# Materials provided:
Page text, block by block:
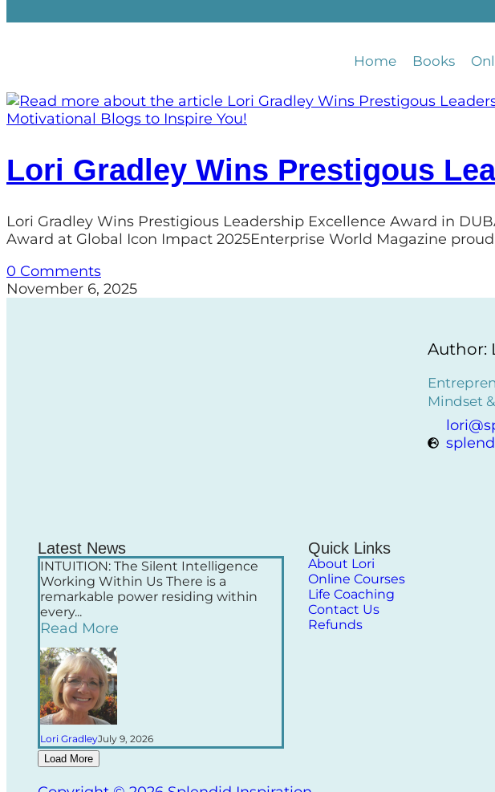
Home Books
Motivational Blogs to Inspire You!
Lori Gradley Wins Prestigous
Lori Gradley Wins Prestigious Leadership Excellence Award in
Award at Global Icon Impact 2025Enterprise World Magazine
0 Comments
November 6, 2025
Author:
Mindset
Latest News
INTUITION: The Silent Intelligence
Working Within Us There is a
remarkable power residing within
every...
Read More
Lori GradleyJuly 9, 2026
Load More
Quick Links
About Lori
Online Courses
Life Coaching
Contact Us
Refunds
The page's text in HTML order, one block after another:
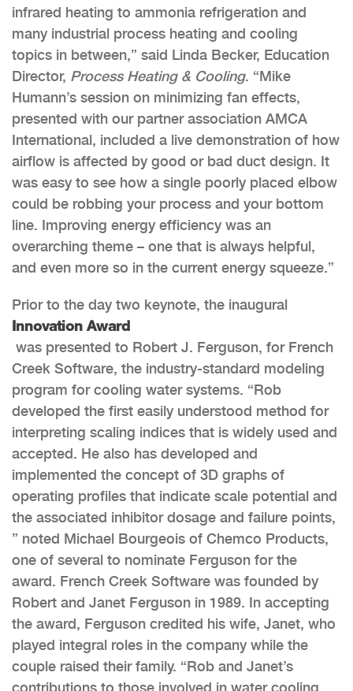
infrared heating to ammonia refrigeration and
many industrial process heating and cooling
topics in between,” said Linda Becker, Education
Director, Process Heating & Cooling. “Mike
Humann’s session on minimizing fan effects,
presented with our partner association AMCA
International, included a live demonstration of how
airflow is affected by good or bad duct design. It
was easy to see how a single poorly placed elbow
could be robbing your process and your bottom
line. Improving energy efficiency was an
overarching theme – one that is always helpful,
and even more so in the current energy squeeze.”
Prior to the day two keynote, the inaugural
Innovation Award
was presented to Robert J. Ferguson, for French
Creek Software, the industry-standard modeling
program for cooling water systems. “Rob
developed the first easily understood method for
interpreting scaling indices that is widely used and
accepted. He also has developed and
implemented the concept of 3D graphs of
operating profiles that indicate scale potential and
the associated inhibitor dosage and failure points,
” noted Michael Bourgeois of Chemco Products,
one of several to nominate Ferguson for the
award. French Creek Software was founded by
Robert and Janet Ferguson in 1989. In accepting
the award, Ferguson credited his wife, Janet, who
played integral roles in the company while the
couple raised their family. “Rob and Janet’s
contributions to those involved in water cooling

==

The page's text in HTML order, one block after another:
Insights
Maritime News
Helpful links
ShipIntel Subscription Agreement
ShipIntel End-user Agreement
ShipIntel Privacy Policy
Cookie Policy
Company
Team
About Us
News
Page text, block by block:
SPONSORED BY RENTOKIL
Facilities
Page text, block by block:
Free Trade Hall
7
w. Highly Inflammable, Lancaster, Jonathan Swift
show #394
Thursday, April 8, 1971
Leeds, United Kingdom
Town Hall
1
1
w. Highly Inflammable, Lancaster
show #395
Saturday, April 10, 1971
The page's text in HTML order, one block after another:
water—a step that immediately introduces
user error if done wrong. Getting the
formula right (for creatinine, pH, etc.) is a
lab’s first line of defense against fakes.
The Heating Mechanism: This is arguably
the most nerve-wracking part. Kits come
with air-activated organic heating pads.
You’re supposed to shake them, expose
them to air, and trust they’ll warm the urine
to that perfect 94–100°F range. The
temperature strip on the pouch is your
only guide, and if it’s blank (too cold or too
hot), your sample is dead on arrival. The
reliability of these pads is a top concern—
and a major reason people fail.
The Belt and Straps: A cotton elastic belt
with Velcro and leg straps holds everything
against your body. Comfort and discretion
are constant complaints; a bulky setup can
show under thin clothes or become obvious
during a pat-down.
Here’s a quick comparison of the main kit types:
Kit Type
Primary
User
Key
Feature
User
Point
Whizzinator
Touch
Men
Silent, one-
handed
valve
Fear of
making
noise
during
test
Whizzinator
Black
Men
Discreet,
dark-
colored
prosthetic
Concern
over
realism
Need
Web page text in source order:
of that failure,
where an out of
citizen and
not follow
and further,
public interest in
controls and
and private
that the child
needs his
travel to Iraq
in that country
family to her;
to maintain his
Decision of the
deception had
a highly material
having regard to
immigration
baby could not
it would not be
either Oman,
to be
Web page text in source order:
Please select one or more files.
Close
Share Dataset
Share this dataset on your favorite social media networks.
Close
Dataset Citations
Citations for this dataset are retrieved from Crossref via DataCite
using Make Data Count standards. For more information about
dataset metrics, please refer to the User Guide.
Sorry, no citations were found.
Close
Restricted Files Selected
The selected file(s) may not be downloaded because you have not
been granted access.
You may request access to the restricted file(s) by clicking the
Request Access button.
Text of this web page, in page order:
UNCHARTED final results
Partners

# Problem:
The entries above hold the needed span. Transcribe exactly the lines from the one with "having regard to" to the one with "using Make Data", both included.

# Exercise solution:
having regard to
immigration
baby could not
it would not be
either Oman,
to be
Web page text in source order:
Please select one or more files.
Close
Share Dataset
Share this dataset on your favorite social media networks.
Close
Dataset Citations
Citations for this dataset are retrieved from Crossref via DataCite
using Make Data Count standards. For more information about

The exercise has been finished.